Vou ser o mais direto possível: dá-me um beijo. É simples, um beijo. Não tenho mais nada para te pedir. Não estou a dizer que isto vai mudar alguma coisa, mas vês alguma razão para não o fazeres?

Sei que o encostar de lábios não acaba com a fome, não impede a guerra nem faz chover dinheiro. Mas sei também – tenho a certeza – que os teus encaixam perfeitamente nos meus. Sei ainda que não estás longe de pensar o mesmo e sei, principalmente, e por fim, que precisamos disto.

Precisamos de um primeiro beijo, sabes? Pode até ser o primeiro e o último, mas todas as obras começam pela primeira pedra. E para haver um último, tem de haver sempre um primeiro! Não digo que seja o ponto de partida para algo, é antes uma necessidade que temos de suprir.

O primeiro beijo é como escrever numa folha em branco. Pouco importa o que vai sair dali, interessa é tirar o vazio daquela folha e dar-lhe vida. Fazê-la ser algo, criar matéria neste mundo. O primeiro beijo fica para sempre na memória: para uns gravado, para outros cravado. Tem algo de infantil na forma como nos encolhemos na hora H e uma face bem adulta na mensagem poderosa que pode transmitir. Um beijo acalma, serena, conforta. Um beijo pica, arde, arranha. Um beijo atrai, puxa, abraça. Um beijo derruba, fere, mata.
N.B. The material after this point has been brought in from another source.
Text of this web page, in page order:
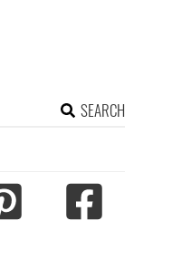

Então anda, vamos jogar nesta roda da sorte. Pode ser em casa ou na rua, sozinhos ou num estádio. Não interessa a hora, não vamos chegar atrasados ao trabalho por causa de um beijo. Não vamos queimar mais tempo a imaginar como seria. Não queremos envelhecer ao sol a pensar no momento, no fechar de olhos, na inclinação do corpo.

A sério, chega! Cheguemo-nos um ao outro e façamos aquilo que falta. Porque falta. Se depois algum de nós se sentir perdido, então que recue, mas com o sentimento de missão cumprida. Afinal, foi apenas um beijo. Ainda que tenha sido o primeiro.